Coinbaseが約30分の間に、シバイヌ(SHIB)約1兆1632億個を3回に分けて移動したことが分かった。大口のオンチェーン移動ではあるものの、市場での売却を直接示す動きではなく、取引所内部のウォレット再配置との見方が強い。
ブロックチェーンメディアDecryptが23日(現地時間)に報じたところによると、オンチェーンデータ企業のArkham Intelligenceは、CoinbaseがSHIB1兆1632億1329万9134個を新設の3ウォレットに分散して移動したことを確認した。
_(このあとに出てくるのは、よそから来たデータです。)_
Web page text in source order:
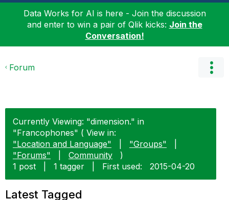
Data Works for AI is here - Join the discussion
and enter to win a pair of Qlik kicks: Join the
Conversation!
Forum
Currently Viewing: "dimension." in
"Francophones" ( View in:
"Location and Language"
"Groups"
"Forums"
Community
)
1 post
1 tagger First used: ‎2015-04-20
Latest Tagged
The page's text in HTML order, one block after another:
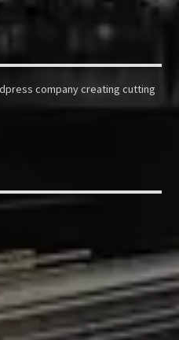
company creating cutting
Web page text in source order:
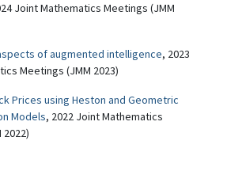
Joint Mathematics Meetings (JMM
of augmented intelligence, 2023
Meetings (JMM 2023)
Prices using Heston and Geometric
Models, 2022 Joint Mathematics
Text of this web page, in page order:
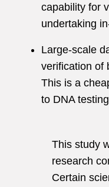
capability for
undertaking
Large-scale
verification of
This is a
to DNA
This study
research
Certain

送信元はいずれもCoinbase Prime Custodyのウォレットだった。最初の取引では、ウォレットアドレス「0x674」から2421億3275万3815個が新たなウォレットへ移動。続いて、アドレス「0x937」から3480億8054万5216個が別の新規ウォレットに送られた。
最大の取引は約5730億個規模で、アドレス「0xa59」から移動された。ブロックチェーン分析家は、実行時点や取引パターンを踏まえ、この送金についてもCoinbase内部の資産移動とみている。
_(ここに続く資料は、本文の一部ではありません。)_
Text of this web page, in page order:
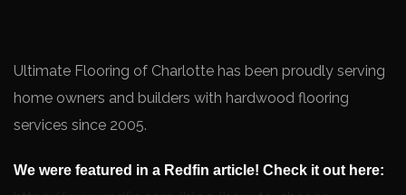
Ultimate Flooring of Charlotte has been proudly serving
home owners and builders with hardwood flooring
services since 2005.
We were featured in a Redfin article! Check it out here:

3件の取引はいずれも約30分以内に完了した。ただ、今回の移動を市場での買いや売りを示す取引とみるのは難しいという。移動先はいずれもCoinbase管理下の新規ウォレットと推定されており、記事執筆時点では、その後の追加移動や外部への送金は確認されていない。Decryptは、顧客注文に伴う売買ではなく、取引所の運用上のウォレット再配置と伝えた。
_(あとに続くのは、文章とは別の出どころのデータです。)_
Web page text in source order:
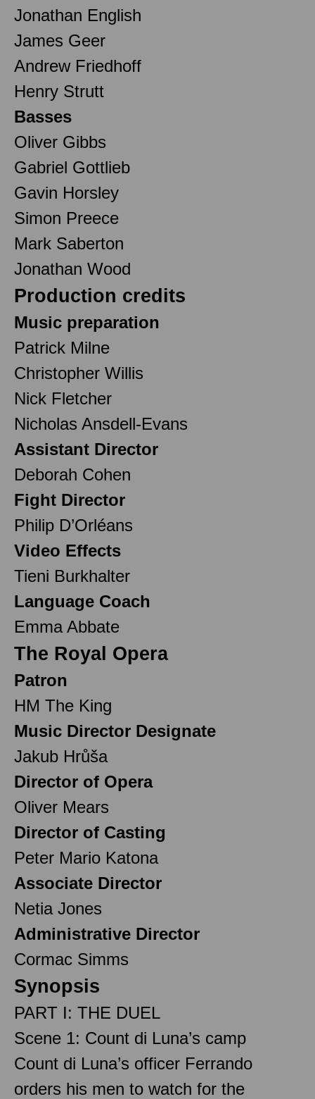
Jonathan English
James Geer
Andrew Friedhoff
Henry Strutt
Basses
Oliver Gibbs
Gabriel Gottlieb
Gavin Horsley
Simon Preece
Mark Saberton
Jonathan Wood
Production credits
Music preparation
Patrick Milne
Christopher Willis
Nick Fletcher
Nicholas Ansdell-Evans
Assistant Director
Deborah Cohen
Fight Director
Philip D’Orléans
Video Effects
Tieni Burkhalter
Language Coach
Emma Abbate
The Royal Opera
Patron
HM The King
Music Director Designate
Jakub Hrůša
Director of Opera
Oliver Mears
Director of Casting
Peter Mario Katona
Associate Director
Netia Jones
Administrative Director
Cormac Simms
Synopsis
PART I: THE DUEL
Scene 1: Count di Luna’s camp
Count di Luna’s officer Ferrando
orders his men to watch for the

大手取引所やカストディ企業が、セキュリティ強化や流動性管理、運用効率の向上を目的に、デジタル資産を複数の新規ウォレットへ分散保管するケースは珍しくない。
今回の動きも、こうした目的に沿った内部ウォレットの再配置とみられる。最近では、BinanceがSHIB約4000億個を内部ウォレット間で移動した事例とも類似するとの見方がある。この際も大口移動が観測されたが、最終的には取引所運用に伴う内部再配置と受け止められた。
一方、SHIBは暗号資産の時価総額ランキングで30位に迫っている。現在の時価総額は約24億9000万ドルで、ランキング31位。30位のテザーゴールド(XAUT)は約25億2000万ドルで、その差は大きくない。
市場では、今回の大規模なオンチェーン移動は売りシグナルというより、取引所の運用上の措置として受け止められている。今後は、実際の入出金動向や市場の取引量に変化が出るかが注目点となる。